Monday, March 31, 2008

Dead on the Inside...

...a running joke between Manoj and me, although now more broadly applicable as Jenn is getting in on the action. Yesterday at Sunita, the three of us toasted to becoming even more 'dead on the inside' than we are already. It has much less to do with being cavalier, or nihilistic, than with becoming more impervious to the shocks and bruises of life, to which we feel so sensitive. I think it paves the way to some good things. An empty heart yearns to create. And can forget, with time, rejection.

I brought out my camera last night, for some fun. A reason I feel so impatient with Facebook and the kids of today - nothing really happens unless documented and minutely pored over. As in, I'd like to be living in God's good graces, and so am trying to live joyfully and thankfully in every moment of every day. It's not something you can take a photo of!

Today I got a facial. Much needed! Also, Mom and Chris drove down - we ate at Moim. Highly touted, and yet really not as satisfying to the soul as the directness (and bustle) of Kun Jip.

Saturday, March 22, 2008

The Power of Art

I've been querulous and second-guessing everything there is to second-guess this week.

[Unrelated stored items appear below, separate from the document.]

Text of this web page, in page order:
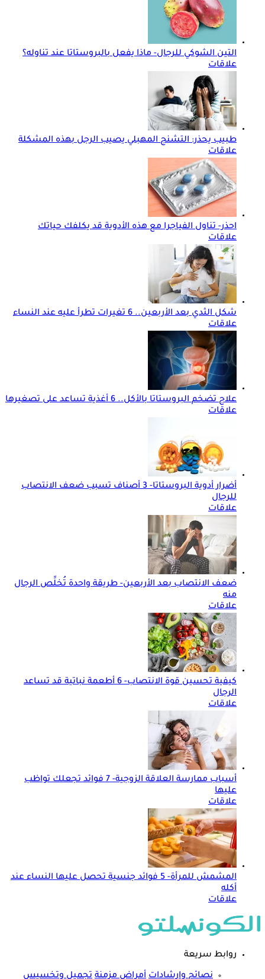
التين الشوكي للرجال- ماذا يفعل بالبروستاتا عند تناوله؟
علاقات
طبيب يحذر: التشنج المهبلي يصيب الرجل بهذه المشكلة
علاقات
احذر- تناول الفياجرا مع هذه الأدوية قد يكلفك حياتك
علاقات
شكل الثدي بعد الأربعين.. 6 تغيرات تطرأ عليه عند النساء
علاقات
علاج تضخم البروستاتا بالأكل.. 6 أغذية تساعد على تصغيرها
علاقات
أضرار أدوية البروستاتا- 3 أصناف تسبب ضعف الانتصاب
للرجال
علاقات
ضعف الانتصاب بعد الأربعين- طريقة واحدة تُخلِّص الرجال
منه
علاقات
كيفية تحسين قوة الانتصاب- 6 أطعمة نباتية قد تساعد
الرجال
علاقات
أسباب ممارسة العلاقة الزوجية- 7 فوائد تجعلك تواظب
عليها
علاقات
المشمش للمرأة- 5 فوائد جنسية تحصل عليها النساء عند
أكله
علاقات
روابط سريعة
نصائح وارشادات أمراض مزمنة تجميل وتخسيس
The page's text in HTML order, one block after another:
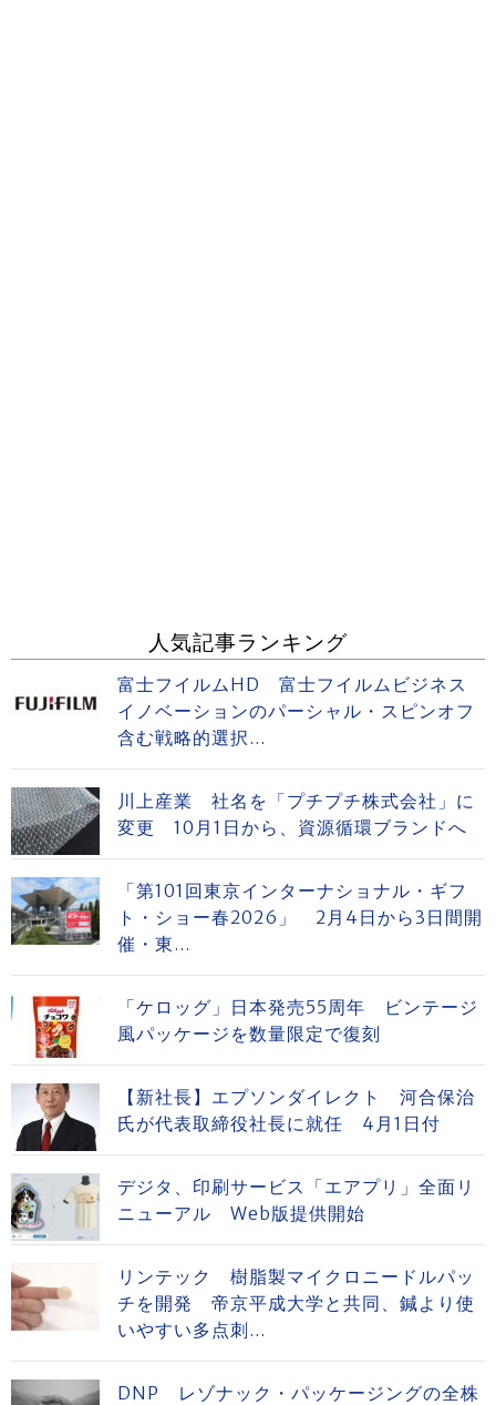
人気記事ランキング
富士フイルムHD 富士フイルムビジネス
イノベーションのパーシャル・スピンオフ
含む戦略的選択...
川上産業 社名を「プチプチ株式会社」に
変更 10月1日から、資源循環ブランドへ
「第101回東京インターナショナル・ギフ
ト・ショー春2026」 2月4日から3日間開
催・東...
「ケロッグ」日本発売55周年 ビンテージ
風パッケージを数量限定で復刻
【新社長】エプソンダイレクト 河合保治
氏が代表取締役社長に就任 4月1日付
デジタ、印刷サービス「エアプリ」全面リ
ニューアル Web版提供開始
リンテック 樹脂製マイクロニードルパッ
チを開発 帝京平成大学と共同、鍼より使
いやすい多点刺...
DNP レゾナック・パッケージングの全株
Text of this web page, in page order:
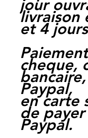
jour
livraison
et 4
cheque,
bancaire,
Paypal,
en carte
de payer
Paypal.

Nothing seems to make sense, and everything happens too slowly to satisfy me.

But this afternoon I cajoled Adam into skipping work 'early' and we watched "Contempt" at Film Forum. Somehow my soul feels full of warmth, callousness, and art. I feel a bit better equipped to deal with this weekend.

Sexy Can I?

Sunday, March 16, 2008

The Changing of the Seasons

Have you ever felt so alive
That you threw out the pizza from the night before
Turned on the radio
And your heart began to sing?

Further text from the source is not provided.